Un derecho humano es algo que pertenece a una persona por el simple hecho de serlo. Esos derechos tienen su origen en la naturaleza del ser humano, la cual, desde la visión cristiana, no es otra que la de ser imagen y semejanza de Dios.
Esto significa que, sólo desde la relación con Dios, que es el Creador, un ser humano puede entender plenamente qué derechos tiene.
Por eso, la Doctrina Social de la Iglesia considera que la libertad religiosa es el derecho que estructura todos los demás derechos del ser humano como persona individual.
Negar a Dios es negar al hombre
La aceptación de Dios como fuente de los derechos del ser humano permite entender que los derechos no tienen su fundamento en ningún tipo de legislación, sino en la dignidad de cada persona, es decir, en el valor que tiene el ser humano en sí mismo por ser criatura de Dios. Por tanto, no toca a la autoridad civil decidir si se permiten o no los derechos, sino proteger y garantizar que todas las personas puedan ejercer sus derechos.
Admitir que cada ser humano, por el simple hecho de serlo, es sujeto de derechos, permite reconocer y proteger valores como la libertad de conciencia, el derecho a la salud, al bienestar físico, a la educación, a una vivienda digna, al trabajo, a un medio ambiente sano, a la libre expresión de sus ideas… Nada de esto es un favor que los gobiernos hacen a los ciudadanos, son derechos de los ciudadanos que los gobiernos tienen el deber de defender y garantizar.
Todo esto, como ya se ha dicho, tiene su fundamento en la aceptación de Dios como origen del valor de cada ser humano. Por tanto, según la Doctrina Social de la Iglesia, si queremos una sociedad justa, es imprescindible garantizar un espacio de libertad que permita a las personas buscar y relacionarse con Dios si así lo desean. Cuando una sociedad niega a Dios, en alguna forma termina siempre negando el valor de la persona y sometiéndola a intereses privados.
¿Cómo puede garantizar la sociedad la libertad religiosa?
A través de tres elementos:
- La libertad de conciencia, es decir, la libertad de profesar libremente cualquier religión, sin que el Estado limite, controle o trate de dirigir la práctica de la fe. Evidentemente, esto incluye también el respeto a la decisión libre de no profesar ninguna fe.
- La libertad de culto, o sea, el derecho a manifestar públicamente la religión que se ha decidido practicar o profesar.

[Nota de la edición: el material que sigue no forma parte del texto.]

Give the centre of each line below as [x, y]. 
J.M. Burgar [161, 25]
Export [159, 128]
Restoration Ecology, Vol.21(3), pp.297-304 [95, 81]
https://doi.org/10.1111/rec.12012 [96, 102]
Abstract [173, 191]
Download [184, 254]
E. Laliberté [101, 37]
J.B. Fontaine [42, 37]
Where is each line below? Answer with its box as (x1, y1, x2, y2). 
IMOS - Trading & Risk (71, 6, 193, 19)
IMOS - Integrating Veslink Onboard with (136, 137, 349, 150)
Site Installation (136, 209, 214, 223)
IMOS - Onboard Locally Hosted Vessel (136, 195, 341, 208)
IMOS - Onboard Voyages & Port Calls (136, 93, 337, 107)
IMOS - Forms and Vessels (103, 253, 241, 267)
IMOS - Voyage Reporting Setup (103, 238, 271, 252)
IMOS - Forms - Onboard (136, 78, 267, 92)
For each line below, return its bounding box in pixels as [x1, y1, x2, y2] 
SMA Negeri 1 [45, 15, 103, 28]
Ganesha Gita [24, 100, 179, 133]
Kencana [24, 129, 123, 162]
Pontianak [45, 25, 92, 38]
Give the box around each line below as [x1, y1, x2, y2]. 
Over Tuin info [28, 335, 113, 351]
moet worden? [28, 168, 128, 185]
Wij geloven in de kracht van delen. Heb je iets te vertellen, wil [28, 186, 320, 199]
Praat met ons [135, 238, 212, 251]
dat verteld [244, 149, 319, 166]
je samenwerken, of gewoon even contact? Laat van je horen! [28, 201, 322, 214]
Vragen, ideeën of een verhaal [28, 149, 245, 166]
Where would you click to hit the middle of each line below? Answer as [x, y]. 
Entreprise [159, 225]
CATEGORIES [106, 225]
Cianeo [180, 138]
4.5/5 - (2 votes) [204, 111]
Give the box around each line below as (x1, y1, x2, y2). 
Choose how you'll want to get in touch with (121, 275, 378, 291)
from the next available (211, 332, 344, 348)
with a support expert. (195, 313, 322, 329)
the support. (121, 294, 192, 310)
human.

- El acceso a lo social. La religión, por sí misma, tiene una dimensión social y pública que le es intrínseca. Es esto lo que a lo largo de los siglos ha llevado a las distintas asociaciones religiosas a ocuparse de la educación, la salud, los damnificados por desastres naturales, los ancianos, los huérfanos, los leprosos…, cuando ha sido necesario. La libertad religiosa implica garantizar que las religiones puedan ejercer esa dimensión social y pública, y vivirla siempre en armonía y en orden al bien común.
Implicaciones:
Nadie ama lo que no conoce. Las personas no pueden elegir y profesar una religión si la desconocen o si se ponen trabas a su expresión. Por eso, para que la libertad de conciencia y de culto, y el acceso al plano social puedan ser efectivos, toda sociedad debe garantizar la posibilidad de manifestar la fe en el sistema educativo, en los medios masivos de comunicación, en los centros de trabajo, en los espacios públicos y en todas las manifestaciones de la cultura nacional de un país.
La libertad religiosa permite que los padres puedan escoger el tipo de educación que quieren para sus hijos, y que se promuevan valores que tengan incidencia en la vida social.

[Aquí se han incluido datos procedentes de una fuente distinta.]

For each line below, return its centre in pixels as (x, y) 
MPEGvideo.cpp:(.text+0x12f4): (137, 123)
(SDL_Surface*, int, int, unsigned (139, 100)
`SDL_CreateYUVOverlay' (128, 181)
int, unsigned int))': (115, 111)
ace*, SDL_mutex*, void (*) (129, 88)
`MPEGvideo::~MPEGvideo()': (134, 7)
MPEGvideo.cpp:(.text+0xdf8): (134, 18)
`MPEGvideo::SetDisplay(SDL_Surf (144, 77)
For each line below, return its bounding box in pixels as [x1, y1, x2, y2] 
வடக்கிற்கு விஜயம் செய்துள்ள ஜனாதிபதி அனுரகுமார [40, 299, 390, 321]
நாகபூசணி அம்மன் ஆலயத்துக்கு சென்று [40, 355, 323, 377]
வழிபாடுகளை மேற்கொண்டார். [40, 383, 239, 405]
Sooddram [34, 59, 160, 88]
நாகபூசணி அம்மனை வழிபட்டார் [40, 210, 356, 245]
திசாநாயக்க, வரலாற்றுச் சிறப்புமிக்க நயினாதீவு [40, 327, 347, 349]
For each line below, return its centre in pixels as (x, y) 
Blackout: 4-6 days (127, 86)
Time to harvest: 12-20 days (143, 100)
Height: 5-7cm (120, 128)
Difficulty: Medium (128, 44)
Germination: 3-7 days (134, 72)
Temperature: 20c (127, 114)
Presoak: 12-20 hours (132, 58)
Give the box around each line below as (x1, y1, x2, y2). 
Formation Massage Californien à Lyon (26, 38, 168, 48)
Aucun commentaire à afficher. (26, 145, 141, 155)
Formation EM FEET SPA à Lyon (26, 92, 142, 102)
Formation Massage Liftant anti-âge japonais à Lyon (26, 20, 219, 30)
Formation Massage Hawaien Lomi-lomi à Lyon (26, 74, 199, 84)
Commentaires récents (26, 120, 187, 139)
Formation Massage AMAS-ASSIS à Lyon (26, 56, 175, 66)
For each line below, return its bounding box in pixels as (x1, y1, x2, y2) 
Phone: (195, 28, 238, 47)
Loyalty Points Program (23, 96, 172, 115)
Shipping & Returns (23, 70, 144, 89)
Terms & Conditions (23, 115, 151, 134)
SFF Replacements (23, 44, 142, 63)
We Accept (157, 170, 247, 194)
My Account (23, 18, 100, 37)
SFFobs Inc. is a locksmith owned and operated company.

Del mismo modo, que haya libertad religiosa significa la posibilidad de impresión, distribución y transmisión de información religiosa de forma libre, independiente y masiva.
Efectos de la libertad religiosa
La religión no se limita a una creencia, sino que defiende siempre valores esenciales del ser humano, empezando por la conciencia del propio valor como persona y del valor de los demás, lo cual abre a relaciones de respeto, buen trato, justicia, solidaridad, caridad, verdad, libertad… De ahí que haya una relación intrínseca entre la libertad religiosa y la defensa y promoción de valores morales y éticos. Por eso, la libertad religiosa no puede ser vista como un favor o un regalo, sino como un derecho de cada pueblo y de cada ser humano.
Irreligión y muerte
Cuando a un pueblo le quitan la fe, se pierde la visión del ser humano como hijo de Dios y, en consecuencia, se deja de mirar al otro como a un hermano. Una vida sin fe normaliza antivalores que, sin darnos cuenta, se hacen parte de nuestra cotidianidad y generan sufrimientos personales y sociales. Una sociedad sin fe termina por convertirse en una lucha de dominio de unos sobre otros, y genera y oficializa posturas de dominio autoritario y exclusión.
La dignidad humana no se pierde jamás, porque se refiere al valor intrínseco que, como personas, poseemos, pero sí podemos perder la conciencia de esta dignidad, de este valor, en nosotros y en los demás. Acoger a Dios nos permite tener el coraje de vivir respetándonos como lo que somos y respetando al otro en su identidad de criatura-fin-en-sí-misma, porque, cuando alguien empieza a tratar como persona al otro, sea el que sea, empieza a comprender definitivamente su propia grandeza, aquella que lo aleja del mundo animal y que lo salva de convertirse en esclavo.
No en balde escribió José Martí: “Un pueblo irreligioso morirá, porque nada en él alimenta la virtud”.